=== The problem ===
Retype exactly the lines below, starting with the line that contains "Page text, block" and ending with the last line; leave out any pictures.

=== Extracted information ===
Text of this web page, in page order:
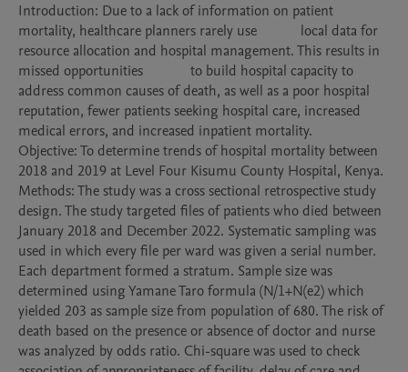
Introduction: Due to a lack of information on patient
mortality, healthcare planners rarely use            local data for
resource allocation and hospital management. This results in
missed opportunities             to build hospital capacity to
address common causes of death, as well as a poor hospital
reputation, fewer patients seeking hospital care, increased
medical errors, and increased inpatient mortality.
Objective: To determine trends of hospital mortality between
2018 and 2019 at Level Four Kisumu County Hospital, Kenya.
Methods: The study was a cross sectional retrospective study
design. The study targeted files of patients who died between
January 2018 and December 2022. Systematic sampling was
used in which every file per ward was given a serial number.
Each department formed a stratum. Sample size was
determined using Yamane Taro formula (N/1+N(e2) which
yielded 203 as sample size from population of 680. The risk of
death based on the presence or absence of doctor and nurse
was analyzed by odds ratio. Chi-square was used to check
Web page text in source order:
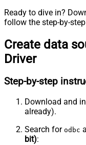
Ready to dive in?
follow the step-by-
Create data
Driver
Step-by-step
Download and
already).
Search for odbc
bit):
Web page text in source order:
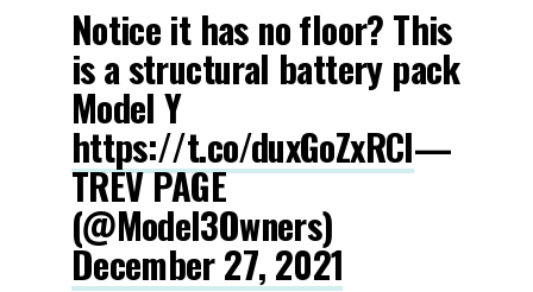
Notice it has no floor? This
is a structural battery pack
Model Y
https://t.co/duxGoZxRCl—
TREV PAGE
(@Model3Owners)
December 27, 2021
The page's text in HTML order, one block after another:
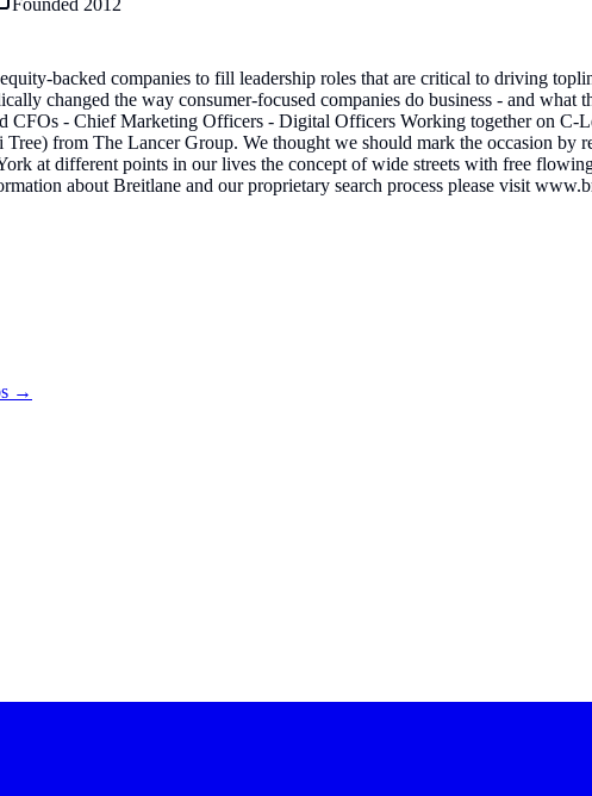
backed companies to fill leadership roles that are critical to driving
changed the way consumer-focused companies do business - and
- Chief Marketing Officers - Digital Officers Working together on C-
from The Lancer Group. We thought we should mark the occasion by
at different points in our lives the concept of wide streets with free
about Breitlane and our proprietary search process please visit
→
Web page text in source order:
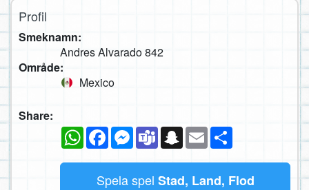
Profil
Smeknamn:
Andres Alvarado 842
Område:
Mexico
Share:
WhatsAppFacebookMessenger
TeamsSnapchat
Email
Spela spel Stad, Land, Flod
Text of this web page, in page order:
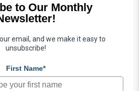
to Our Monthly
email, and we make it easy to
unsubscribe!
First Name*
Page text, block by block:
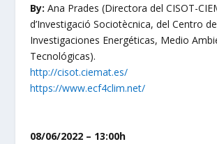
By: Ana Prades (Directora del CISOT-
d’Investigació Sociotècnica, del Centro de
Investigaciones Energéticas, Medio
Tecnológicas).
http://cisot.ciemat.es/
https://www.ecf4clim.net/
08/06/2022 – 13:00h
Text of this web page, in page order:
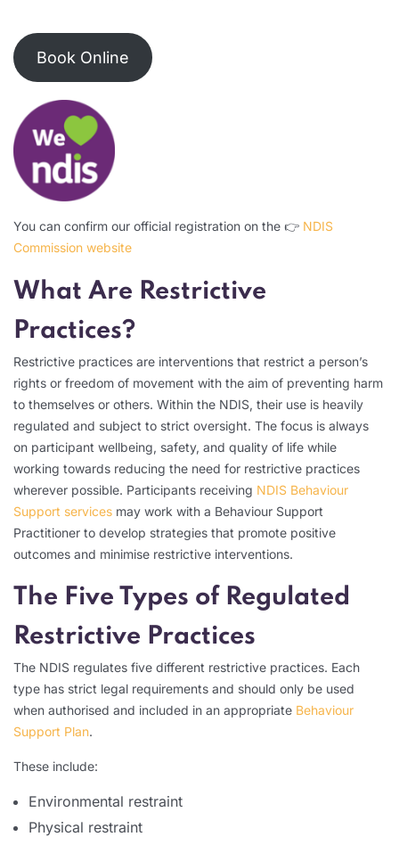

=== Exercise output ===
Page text, block by block:
By: Ana Prades (Directora del CISOT-
d’Investigació Sociotècnica, del Centro de
Investigaciones Energéticas, Medio
Tecnológicas).
http://cisot.ciemat.es/
https://www.ecf4clim.net/
08/06/2022 – 13:00h
Text of this web page, in page order:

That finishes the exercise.